Nikolaus: Wenn das alte Management durch gravierende Fehler das Vertrauen – bei Mitarbeitern, Gläubigern, Kunden etc. – verloren hat, springen wir ein. Meist ist es aber so, dass wir gemeinsam mit dem bisherigen Management die Krise meistern und neues Vertrauen aufbauen. Nicht alle Mitglieder unseres Berufsverbands und deren Firmen bieten die Übernahme von Managementverantwortung selbst an. TMA Deutschland unterstützt aber ausdrücklich die Bereitschaft einzelner Berufsvertreter, die Rolle des CRO (Chief Restructuring Officer) zu übernehmen. Auch ich selbst stehe dafür gelegentlich zur Verfügung, aber mit dem Fokus auf die Kapitalseite (Financial Restructuring Advise).

Unternehmeredition:
Wie lange dauert eine Restrukturierung?
Nikolaus: Meist zwischen drei und zwölf Monaten.

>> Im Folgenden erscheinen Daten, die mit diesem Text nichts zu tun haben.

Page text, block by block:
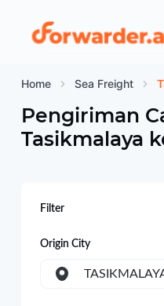
Home Sea Freight
Pengiriman
Tasikmalaya
Filter
Origin City
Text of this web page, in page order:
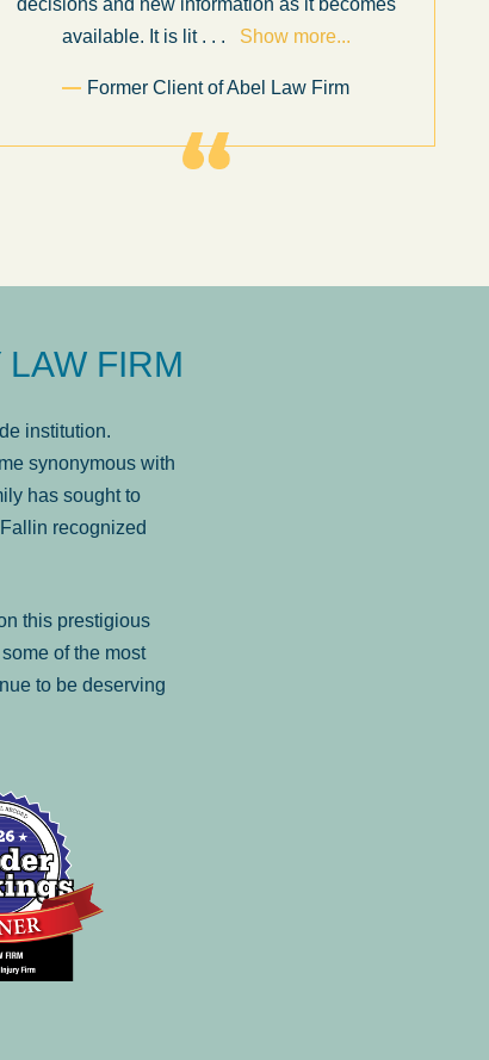
decisions and new information as it becomes
available. It is lit. . . Show more...
Former Client of Abel Law Firm
FIRM
institution.
synonymous with
has sought to
recognized
this prestigious
of the most
to be deserving
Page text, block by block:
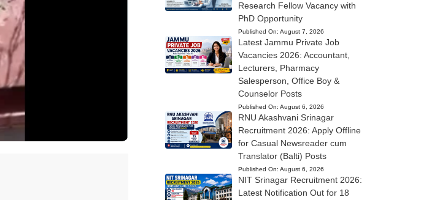
Research Fellow Vacancy with
PhD Opportunity
Published On: August 7, 2026
Latest Jammu Private Job
Vacancies 2026: Accountant,
Lecturers, Pharmacy
Salesperson, Office Boy &
Counselor Posts
Published On: August 6, 2026
RNU Akashvani Srinagar
Recruitment 2026: Apply Offline
for Casual Newsreader cum
Translator (Balti) Posts
Published On: August 6, 2026
NIT Srinagar Recruitment 2026:
Latest Notification Out for 18
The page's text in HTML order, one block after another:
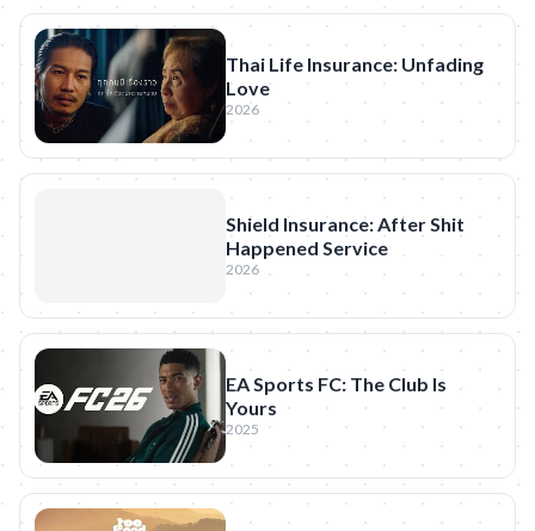
Thai Life Insurance: Unfading
Love
2026
Shield Insurance: After Shit
Happened Service
2026
EA Sports FC: The Club Is
Yours
2025
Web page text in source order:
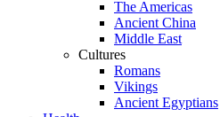
The Americas
Ancient China
Middle East
Cultures
Romans
Vikings
Ancient Egyptians
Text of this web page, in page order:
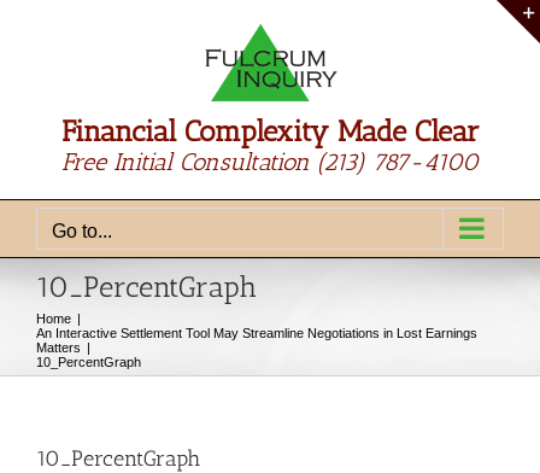
Financial Complexity Made Clear
Free Initial Consultation (213) 787-4100
Go to...
10_PercentGraph
Home
An Interactive Settlement Tool May Streamline Negotiations in Lost Earnings
Matters
10_PercentGraph
10_PercentGraph
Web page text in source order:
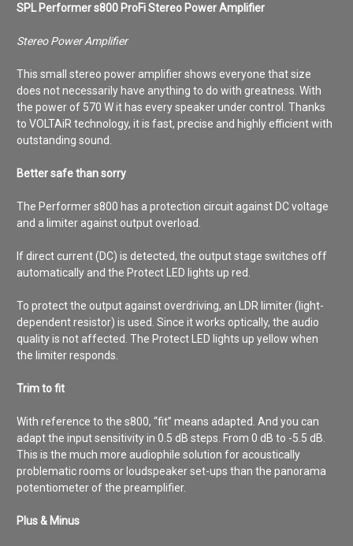
SPL Performer s800 ProFi Stereo Power Amplifier
Stereo Power Amplifier
This small stereo power amplifier shows everyone that size
does not necessarily have anything to do with greatness. With
the power of 570 W it has every speaker under control. Thanks
to VOLTAiR technology, it is fast, precise and highly efficient with
outstanding sound.
Better safe than sorry
The Performer s800 has a protection circuit against DC voltage
and a limiter against output overload.
If direct current (DC) is detected, the output stage switches off
automatically and the Protect LED lights up red.
To protect the output against overdriving, an LDR limiter (light-
dependent resistor) is used. Since it works optically, the audio
quality is not affected. The Protect LED lights up yellow when
the limiter responds.
Trim to fit
With reference to the s800, “fit” means adapted. And you can
adapt the input sensitivity in 0.5 dB steps. From 0 dB to -5.5 dB.
This is the much more audiophile solution for acoustically
problematic rooms or loudspeaker set-ups than the panorama
potentiometer of the preamplifier.
Plus & Minus
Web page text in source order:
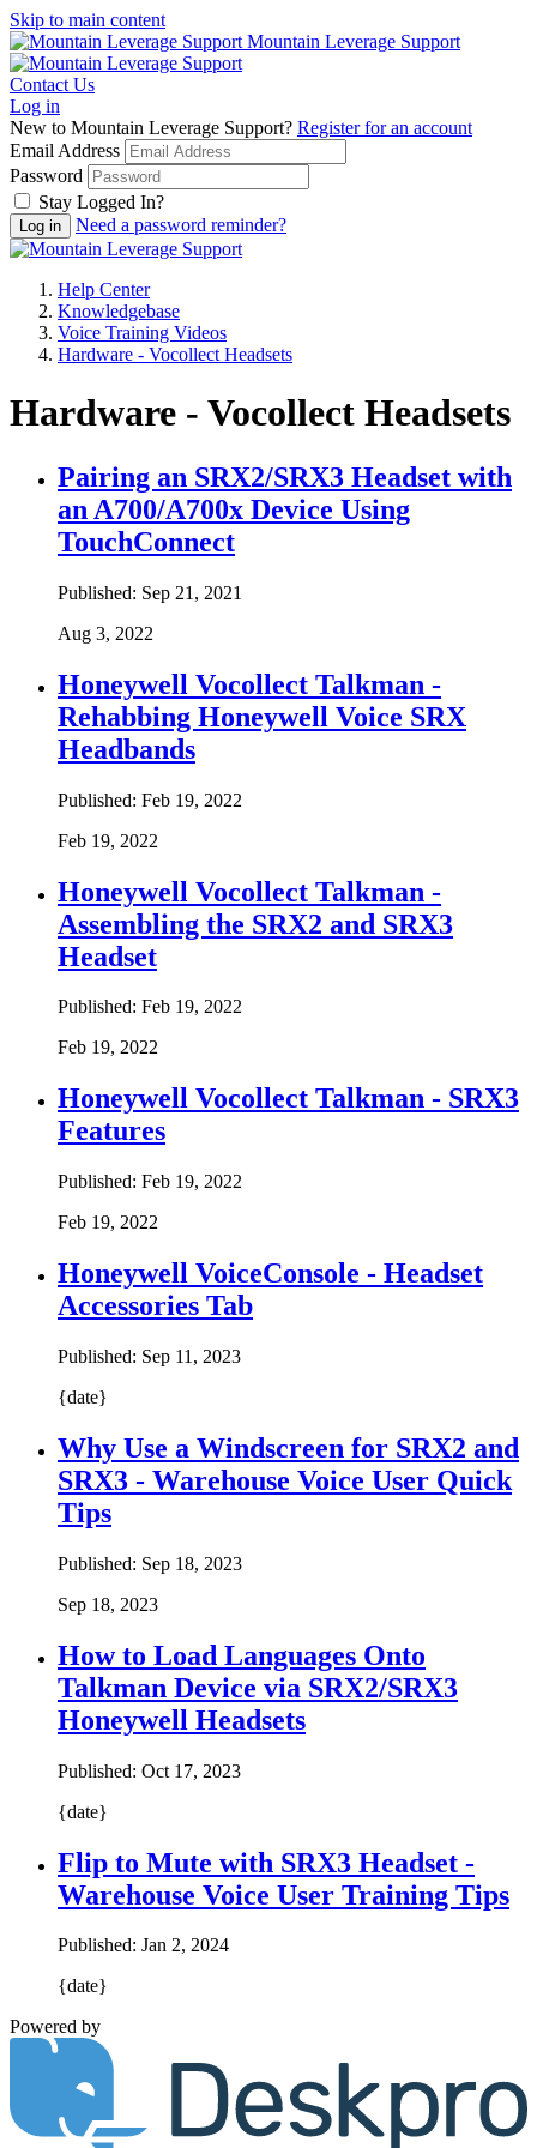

Am Ende soll das Unternehmen nicht nur die Krise überwunden haben, sondern auch strategisch für die Zukunft gerüstet sein. Das heißt meist: Konzentration auf die Kernkompetenzen, die wieder gestärkt werden.

Unternehmeredition:
Herr Dr. Nikolaus, vielen Dank für das Gespräch.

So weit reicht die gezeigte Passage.